For a decade or more, a prevailing story line in the stainless steel sector has been the rise of nickel pig iron (NPI) as melt shop feedstock in Asia while stainless steel scrap predominates in Europe and Asia. That story line appears to be in the midst of changing, according to panelists at a stainless steel-focused session at the 2023 Materials Recycling Association of India (MRAI) International Business Summit, held in August in Bangkok.
Tobias Kaemmer, CEO of the Netherlands-based Oryx Stainless Group, said stainless steel output in Europe is based on 94 percent scrap content, up from around 55 percent when his company was founded about 30 years ago.
Oryx established operations in Thailand 10 years ago in part because of the global regionalization of stainless production, with Europe having a “protective system” involving duties and tariffs surrounding its stainless steel sector.
During that same span, the booming stainless steel sector in Asia—whether in China, India or Southeast Asian countries at facilities owned by Chinese and Indian producers—NPI made from mined material predominated in melt shop usage.
The nature of Europe’s protective system is in the midst of changing, Kaemmer said, perhaps relying less on across-the-board duties and instead involving a carbon border adjustment mechanism (CBAM) that will place a substantial duty only on metals with a high carbon footprint.
The looming CBAM, which includes an auditing process that could start this October, is already prompting big ticket investments, said Kaemmer.
He pointed to Italy-based stainless steel rolling mill operator Marcegaglia S.p.A. buying a scrap-fed stainless melt shop in the United Kingdom last year as one such move, and said China-based Tsingsha Steel, which has long relied on NPI, is opening a production line based on scrap.
“This is a game changer, and it is closer than we all think,” Kaemmer concluded about looming CBAM systems in Europe and North America.
Fellow panelist Vishal Wadwha of India-based Jindal Stainless stated that using 1 ton of stainless steel scrap in the production process saves up to 4.3 tons of CO2 being released into the atmosphere, calling scrap “the champion for Scope 3 emissions reduction.”
A global pursuit of lower carbon footprints will lead to a “resetting of market prices of key raw materials,” including scrap and NPI, Wadwha predicted.

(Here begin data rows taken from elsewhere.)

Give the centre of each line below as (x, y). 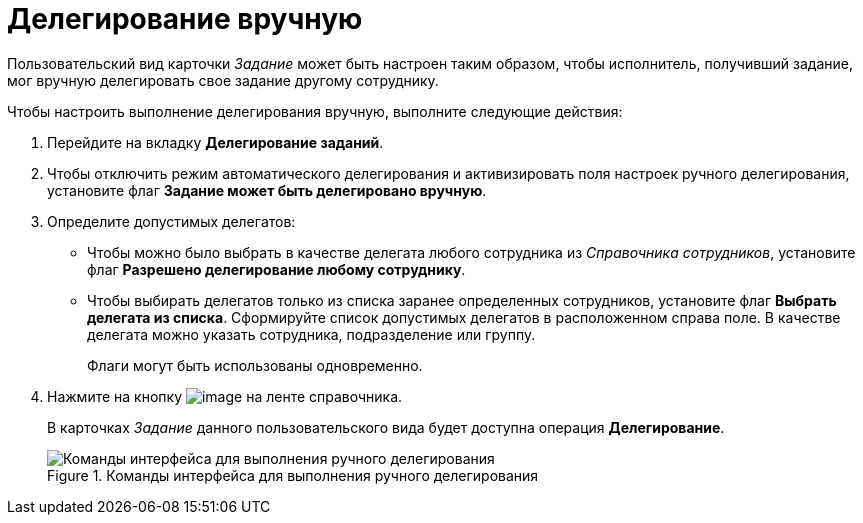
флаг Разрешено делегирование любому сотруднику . (276, 269)
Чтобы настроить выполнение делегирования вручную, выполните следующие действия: (315, 111)
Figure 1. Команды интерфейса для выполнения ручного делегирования (293, 475)
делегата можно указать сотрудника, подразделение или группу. (311, 334)
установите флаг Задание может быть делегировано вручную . (267, 190)
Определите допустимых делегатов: (171, 221)
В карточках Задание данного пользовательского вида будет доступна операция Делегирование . (386, 427)
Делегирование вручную (185, 19)

Higher stainless scrap prices should lead to increased urban mining, he added, but also could lead to “scrap nationalism” protective measures.
Gopal Gupta of India-based Laxcon Steel Ltd., whose company produces 200,000 tons per year of stainless long products, is planning to double his company’s scrap-fed induction furnace-based output, and at the moment expresses satisfaction with his firm’s scrap providers.
“We are very, very happy with our suppliers,” Gupta said. “Out of 100 containers, we may have complaints about only one or two. The quality is much better than 10 years ago.”
Oryx’s Kaemmer predicted scrap quality and demand will continue to rise, with producers of goods such as automobiles and dishwashers beginning to market the low carbon footprints and recycled content of their finished products.
Regarding the previous decade’s boom in NPI use in Asia, he said, “This reduced the cost but introduced more carbon in the atmosphere. There is now a [bigger] CO2 problem in the stainless sector that wasn’t there before, and I don’t think that’s a very smart development.”
The MRAI 2023 International Business Summit was Aug. 21-22 at the Marriott Marquis Queen’s Park in Bangkok.